Q15: "Since the QSW distance does not require resampling the set of projecting directions at each evaluation time, it is faster to compute than the SW distance if QMC point sets have been constructed in advance": I guess we could also use the same samples for the evaluation of different SW (even though I agree this is not really in the spirit of the computation of SW).
A15: Thank you for your insightful comment. We can use a fixed Monte Carlo sample for SW at multiple evaluation times. However, it is equivalent to QMC with a not-good sequence in terms of uniformity as demonstrated in Figure 1 (Figure 5 in the revision). Moreover, we actually do not recommend using deterministic approximation since it is not good for stochastic optimization problems and cannot provide confidence intervals for the population value as mentioned in Q2 by Reviewer QEcr.
I thank the authors for their response.They address my questions. Thus, I will leave my score unchanged.
Thank you again for your insightful feedback.
Best regards,
This work proposes several novel approximations for the calculation of Sliced Wasserstein distance. Prior works relied on Monte Carlo approximation of expectation in calculating SW distance. The authors propose to substitute it with Quasi-MC approximation of expectation which results in lower approximation error. The main idea behind it is to pick a deterministic set of uniformly distributed points (low-discrepancy sequences) instead of sampling them randomly as in standard MC. The authors propose and evaluate four different strategies to obtain these low-discrepancy sequences on the unit hypersphere, all suitable for QMC calculation of SW distance. They prove that QSW converges to SW in the case of infinite integration points.
Additionally, they propose a randomized version of QSW which they prove to be an unbiased estimator of SW, which allows for unbiased estimation of SW gradients, which leads to improved optimization with RQSW objective.

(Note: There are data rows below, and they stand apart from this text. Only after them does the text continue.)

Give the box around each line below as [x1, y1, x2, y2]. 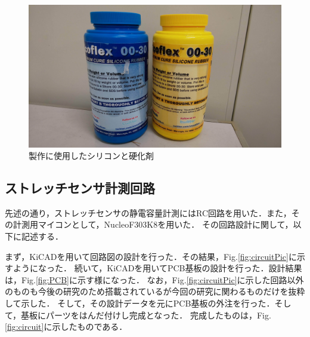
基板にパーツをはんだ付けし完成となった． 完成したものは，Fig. [21, 308, 271, 321]
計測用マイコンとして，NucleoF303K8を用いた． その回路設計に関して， [13, 218, 293, 231]
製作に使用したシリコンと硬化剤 [29, 149, 154, 162]
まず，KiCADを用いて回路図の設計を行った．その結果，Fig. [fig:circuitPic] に [5, 250, 297, 262]
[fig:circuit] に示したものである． [5, 320, 128, 333]
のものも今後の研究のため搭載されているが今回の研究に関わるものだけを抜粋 [5, 285, 305, 298]
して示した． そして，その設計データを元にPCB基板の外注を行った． [5, 297, 275, 310]
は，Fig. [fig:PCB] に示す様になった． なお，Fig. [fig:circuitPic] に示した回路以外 [5, 273, 304, 286]
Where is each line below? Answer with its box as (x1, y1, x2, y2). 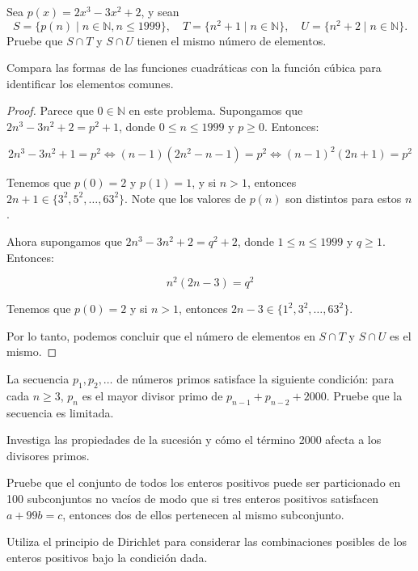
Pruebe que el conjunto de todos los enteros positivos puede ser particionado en (6, 474, 401, 491)
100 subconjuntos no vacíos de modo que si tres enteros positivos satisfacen (6, 489, 379, 506)
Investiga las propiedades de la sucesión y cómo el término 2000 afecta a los (6, 431, 382, 448)
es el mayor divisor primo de (82, 387, 223, 404)
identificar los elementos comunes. (6, 74, 174, 91)
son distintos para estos (285, 189, 402, 206)
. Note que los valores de (125, 189, 246, 206)
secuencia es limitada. (6, 404, 114, 421)
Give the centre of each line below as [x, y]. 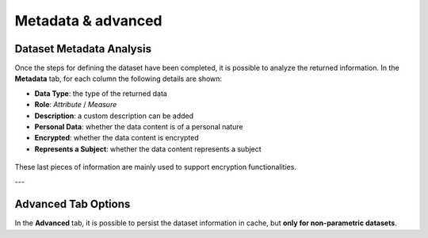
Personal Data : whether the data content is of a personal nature [139, 127]
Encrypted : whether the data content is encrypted [117, 138]
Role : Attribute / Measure [76, 105]
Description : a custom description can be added [114, 116]
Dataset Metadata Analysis [83, 49]
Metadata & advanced [88, 21]
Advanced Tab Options [73, 204]
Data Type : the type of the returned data [101, 93]
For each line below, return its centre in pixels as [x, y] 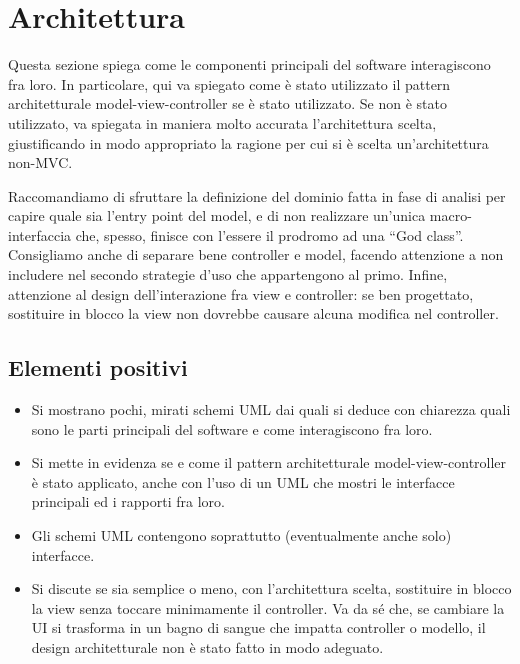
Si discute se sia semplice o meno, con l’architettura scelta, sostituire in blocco [271, 588]
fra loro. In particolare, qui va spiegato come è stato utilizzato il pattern [229, 83]
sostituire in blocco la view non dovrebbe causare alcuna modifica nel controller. [253, 313]
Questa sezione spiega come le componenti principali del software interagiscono [249, 64]
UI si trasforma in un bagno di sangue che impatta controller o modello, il [258, 627]
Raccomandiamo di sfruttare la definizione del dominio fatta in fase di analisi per [257, 195]
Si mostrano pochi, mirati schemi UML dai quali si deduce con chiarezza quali [271, 409]
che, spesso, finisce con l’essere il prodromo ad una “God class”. [269, 234]
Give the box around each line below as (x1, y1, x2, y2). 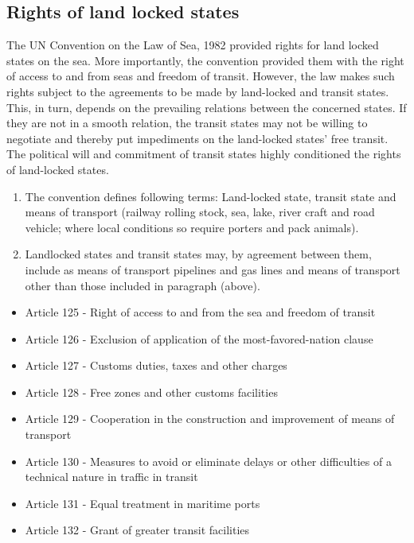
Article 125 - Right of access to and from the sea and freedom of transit (25, 304, 376, 320)
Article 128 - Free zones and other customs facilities (25, 383, 278, 400)
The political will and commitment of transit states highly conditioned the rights (6, 145, 401, 162)
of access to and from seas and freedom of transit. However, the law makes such (6, 68, 395, 84)
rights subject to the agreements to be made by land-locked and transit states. (6, 83, 389, 99)
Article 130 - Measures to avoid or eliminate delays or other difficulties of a (25, 452, 392, 469)
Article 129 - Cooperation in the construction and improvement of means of (25, 410, 395, 427)
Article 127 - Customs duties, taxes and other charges (25, 357, 287, 374)
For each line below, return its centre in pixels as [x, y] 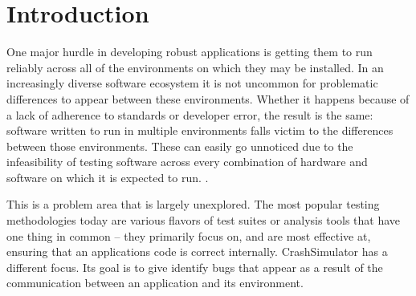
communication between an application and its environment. [155, 283]
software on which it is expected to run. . [108, 177]
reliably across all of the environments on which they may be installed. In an [195, 67]
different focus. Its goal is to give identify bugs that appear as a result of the [195, 267]
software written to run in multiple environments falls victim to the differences [200, 130]
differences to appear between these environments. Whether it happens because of [208, 98]
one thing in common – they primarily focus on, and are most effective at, [189, 235]
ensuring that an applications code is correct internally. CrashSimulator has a [197, 251]
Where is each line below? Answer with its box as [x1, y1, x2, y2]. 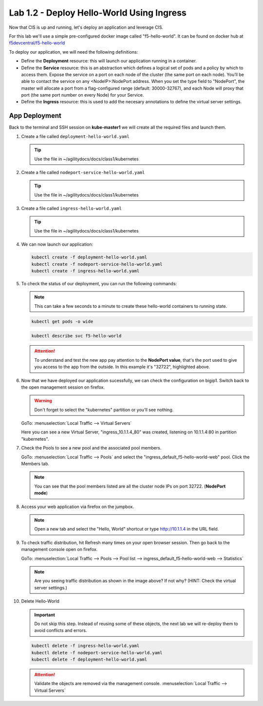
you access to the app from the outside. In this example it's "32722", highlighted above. [34, 364, 210, 370]
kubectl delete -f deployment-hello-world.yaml [31, 657, 147, 663]
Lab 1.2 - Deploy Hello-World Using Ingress [9, 7, 187, 18]
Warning [34, 398, 52, 404]
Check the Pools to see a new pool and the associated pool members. [21, 445, 162, 451]
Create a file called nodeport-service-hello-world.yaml [21, 169, 145, 175]
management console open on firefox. [21, 547, 98, 552]
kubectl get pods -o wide [31, 318, 94, 324]
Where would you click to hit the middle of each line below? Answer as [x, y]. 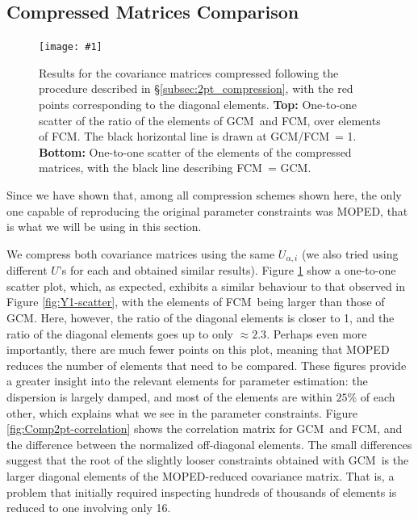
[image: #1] [71, 47]
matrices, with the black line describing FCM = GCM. [175, 168]
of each [378, 397]
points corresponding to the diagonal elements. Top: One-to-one [198, 105]
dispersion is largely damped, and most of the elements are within [169, 397]
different [27, 270]
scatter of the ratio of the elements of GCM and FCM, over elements [210, 120]
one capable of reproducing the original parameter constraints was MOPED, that [207, 210]
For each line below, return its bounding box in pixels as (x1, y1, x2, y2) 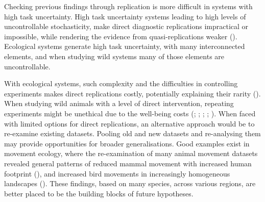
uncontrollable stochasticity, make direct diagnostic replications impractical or (4, 21, 249, 32)
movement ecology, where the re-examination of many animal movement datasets (4, 148, 258, 159)
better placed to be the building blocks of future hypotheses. (4, 188, 194, 198)
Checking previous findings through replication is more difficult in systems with (4, 1, 253, 11)
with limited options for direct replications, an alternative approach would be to (4, 118, 255, 129)
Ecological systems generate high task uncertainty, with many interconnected (4, 41, 245, 52)
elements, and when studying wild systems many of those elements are (4, 50, 225, 61)
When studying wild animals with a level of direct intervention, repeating (4, 98, 234, 109)
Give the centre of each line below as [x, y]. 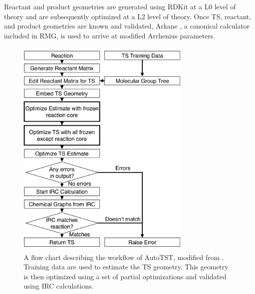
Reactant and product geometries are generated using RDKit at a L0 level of [120, 6]
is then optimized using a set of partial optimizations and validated [125, 276]
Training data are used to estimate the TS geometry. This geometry [126, 267]
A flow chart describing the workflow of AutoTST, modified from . [124, 257]
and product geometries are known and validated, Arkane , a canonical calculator [127, 26]
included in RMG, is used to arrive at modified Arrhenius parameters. [110, 35]
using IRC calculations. [59, 286]
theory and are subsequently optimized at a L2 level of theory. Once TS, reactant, [128, 16]

In the experiments, the authors: (1) show the reduction of the SW approximation error by computing all the different distance approximations between point clouds sampled on the surfaces of 3D shapes; (2) perform point cloud interpolation and image style transfer by interpolation using the gradients of different approximations; (3) train an autoencoder for point clouds using QSW and RQSW as training objectives. (1) and (2) show considerable improvements compared to the baseline SW estimation with MC. For (3) there are improvements but the results seem not to be statistically significant.
优点
-
The paper is well-written and is easy to follow.
-
The proposed methods for SW distance approximation seem to consistently outperform the regular MC SW distance approximation.
-
The authors present the approach in a mathematically rigorous manner and prove the main results of the paper.
缺点
-
The improved SW approximation seems not to translate its benefits in large-scale training experiments. It might be worthwhile to recheck that with more powerful auto-encoder architectures, which can better benefit from the improved distance approximation.
-
Figure 1 is not very informative (might be moved to supplementary?), some figures are too small (fig 1, 2), and point clouds in all the figures are too small.
-
There is the complexity analysis of approximations in the paper, but it still will be nice to see a computation time comparison for all the different approximations.
问题
Related to W.3, empirically, how efficient in terms of time are all the presented approximations?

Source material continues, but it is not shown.